The glymphatic system describes the cerebrospinal fluid (CSF) and interstitial fluid (ISF) exchange pathway that facilitates efficient clearance of solutes and waste from the brain [1]. Because waste solutes, such as amyloid-β and tau, can depend on the glymphatic pathway for clearance, we proposed that failure of this clearance system may contribute to tau accumulation and Alzheimer’s disease (AD) progression. Using dynamic contrast-enhanced MRI, we visualised CSF-ISF exchange across the mouse brain following subarachnoid contrast agent administration. We previously provided evidence that glymphatic clearance is impaired during the later stages of tauopathy[2]. Here we investigate glymphatic function in the early stages prior to the onset of mature tangle formation and neurodegeneration to identify the stage at which glymphatic clearance becomes impaired during the pathological tau accumulation in the mouse brain.


      Glymphatic clearance in rTg4510 and litter-matched wildtype mice at 2.5 months and 5 months of age was captured using contrast-enhanced MRI. Gadolinium was infused intracisternally and its whole brain distribution was dynamically imaged in real-time using T1-weighted MRI. Histological assessment of astrocytes surrounding blood vessels and quantification of aquaporin-4 expression was also performed, as derangement of this water channel in glymphatic impairment was previously found in rTg4510 aged mice [2].


      Glymphatic CSF-ISF exchange was not impaired in 2.5 month old rTg4510 mice prior to mature tangle formation, compared to wildtype animals.
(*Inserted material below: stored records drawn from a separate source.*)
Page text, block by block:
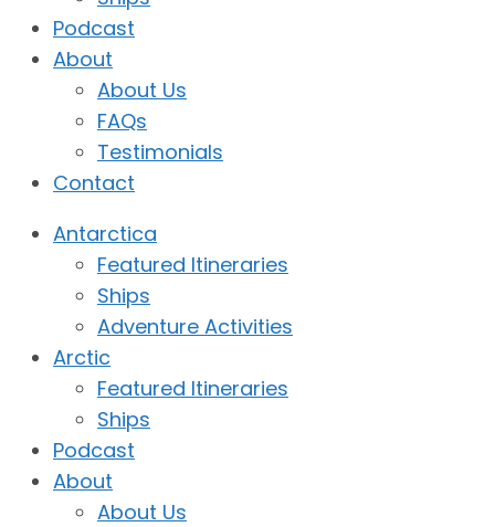
Podcast
About
About Us
FAQs
Testimonials
Contact
Antarctica
Featured Itineraries
Ships
Adventure Activities
Arctic
Featured Itineraries
Ships
Podcast
About
About Us
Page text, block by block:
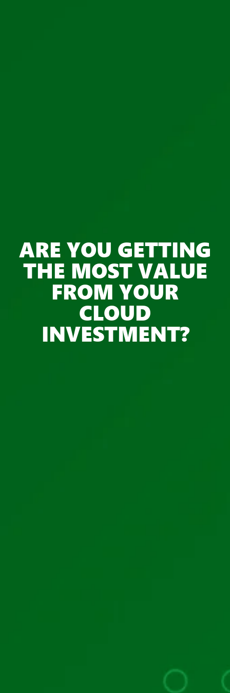
ARE YOU GETTING
THE MOST VALUE
FROM YOUR
CLOUD
INVESTMENT?
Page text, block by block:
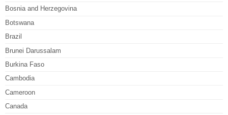
Bosnia and Herzegovina
Botswana
Brazil
Brunei Darussalam
Burkina Faso
Cambodia
Cameroon
Canada
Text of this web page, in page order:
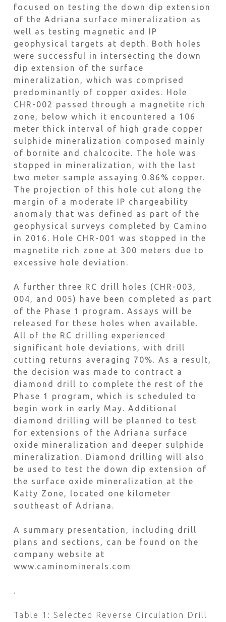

However, there was a marginal elevation of CSF-ISF exchange at 5 months of age in rTg4510 mice with the presence of mature tangles.
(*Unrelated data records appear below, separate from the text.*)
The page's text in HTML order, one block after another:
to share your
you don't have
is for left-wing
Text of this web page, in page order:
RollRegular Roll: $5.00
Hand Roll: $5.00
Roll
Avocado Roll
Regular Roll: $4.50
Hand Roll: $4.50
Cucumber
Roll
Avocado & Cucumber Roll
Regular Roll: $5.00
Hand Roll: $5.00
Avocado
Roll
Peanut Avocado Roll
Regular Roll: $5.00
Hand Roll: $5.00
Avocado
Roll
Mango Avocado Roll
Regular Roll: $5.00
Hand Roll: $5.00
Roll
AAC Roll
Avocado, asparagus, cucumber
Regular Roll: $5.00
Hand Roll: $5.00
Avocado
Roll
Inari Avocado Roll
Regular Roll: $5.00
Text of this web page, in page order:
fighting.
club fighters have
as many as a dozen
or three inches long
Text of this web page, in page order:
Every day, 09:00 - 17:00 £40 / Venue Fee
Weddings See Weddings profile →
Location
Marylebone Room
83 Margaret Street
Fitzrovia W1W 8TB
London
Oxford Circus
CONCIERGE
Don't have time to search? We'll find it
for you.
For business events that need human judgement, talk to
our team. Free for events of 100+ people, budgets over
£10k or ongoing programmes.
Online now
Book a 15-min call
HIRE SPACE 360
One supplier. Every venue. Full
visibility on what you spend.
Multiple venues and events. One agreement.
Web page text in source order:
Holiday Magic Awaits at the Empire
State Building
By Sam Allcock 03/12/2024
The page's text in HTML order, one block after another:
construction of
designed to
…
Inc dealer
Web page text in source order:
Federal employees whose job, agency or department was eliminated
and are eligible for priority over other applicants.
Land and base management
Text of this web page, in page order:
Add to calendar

      In the context of our previous findings at 8.5 months in rTg4510 mice [2], impaired glymphatic clearance from the brain is dependent on the onset of neurodegeneration and is not influenced by intracellular tangle formation. This suggests that glymphatic impairment is a consequence rather than a contributor to tau pathology in this tauopathy model. This is in line with elevated CSF tau in AD patients. Changes in expression and polarisation profiles of astrocytic aquaporin-4 may highlight possible roles of this protein in preceding impaired glymphatics in this mouse model. References: [1] Iliff, J.J. et al. (2012), SciTransMed, 4(147):p.147. [2] Harrison, I.F. et al., (2015), Alz&Dementia, Supplement IC-P-160. 11 (7):p.P107.